Video Games: The Movie
Video Games: The Movie, a feature length documentary, aims to educate & entertain audiences about how video games are made, marketed, and consumed by looking back at gaming history and culture through the eyes of game developers, publishers, and consumers. The film is not just another film about the games industry, but attempts something much more ambitious; the question of what it means to be a 'gamer', a game maker, and where games are headed. Storytelling and the art of the video game medium are also explored in this first of it's kind film about the video game industry & the global culture it has created.
Source: IMDB
Narrated by Sean Astin who you may remember him as Rudy or maybe better know as the "stupid fat hobbt" Samwise Gamgee. This documentary takes us on a ride through the evolution of video games.
During this evolution timeline we get to go back to the very beginning and then end where games are the treated as not only gameplay but as art. Most of our readers will recognize these consoles and games, for myself I know it was a great way to take you back to how games used to be.
My first console I ever owned I got on Christmas. This was still in the 80's and I remember being the luckiest kid in the world. My video game experience at that point revolved around two prior consoles, the Atari 2600 and the Intellevision. But back to the movie, they did a good job at hitting all the diffent generations of games/consoles. One of my favorite moments of the documentary was the launch of the Playstation 1 and the voice of Sony, Crash Bandicoot. The reason this stuck out was because I was a Nintendo fan boy at the time, didn't own a Nintendo 64 or a Super Nintendo but if I was good we would rent the console for the weekend. The reason this stood out to me was how much I hated the Playstation and that stupid Bandicoot! At the time I thought, "how dare this thing call out my beloved Mario!" Again, just one of the many memories that surfaced during my time watching this movie.

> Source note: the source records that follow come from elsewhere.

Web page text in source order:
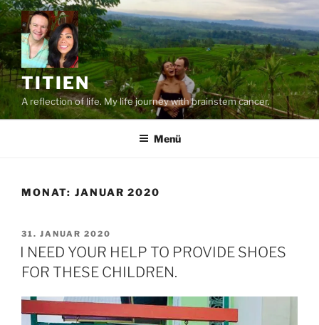
Zum
Inhalt
springen
TITIEN
A reflection of life. My life journey with brainstem cancer.
Menü
MONAT: JANUAR 2020
VERÖFFENTLICHT
AM
31. JANUAR 2020
I NEED YOUR HELP TO PROVIDE SHOES
FOR THESE CHILDREN.
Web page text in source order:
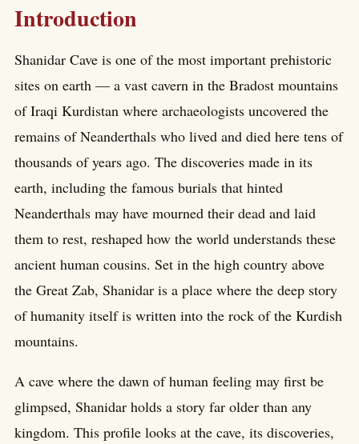
Introduction
Shanidar Cave is one of the most important prehistoric
sites on earth — a vast cavern in the Bradost mountains
of Iraqi Kurdistan where archaeologists uncovered the
remains of Neanderthals who lived and died here tens of
thousands of years ago. The discoveries made in its
earth, including the famous burials that hinted
Neanderthals may have mourned their dead and laid
them to rest, reshaped how the world understands these
ancient human cousins. Set in the high country above
the Great Zab, Shanidar is a place where the deep story
of humanity itself is written into the rock of the Kurdish
mountains.
A cave where the dawn of human feeling may first be
glimpsed, Shanidar holds a story far older than any
kingdom. This profile looks at the cave, its discoveries,

Not only did this movie address the different consoles made but the progress of society from taking a stand against Atari and its terrible rendition of ET to the acceptance of video game gameplay as an art.
If your browsing through Netflix looking for something to help bring back some of those feelgood childhood memories this is one you can't go wrong with. The movie does jump back and forth on the evolution timeline which is the one and only draw back, thiis however doesn't take away from the movie one bit.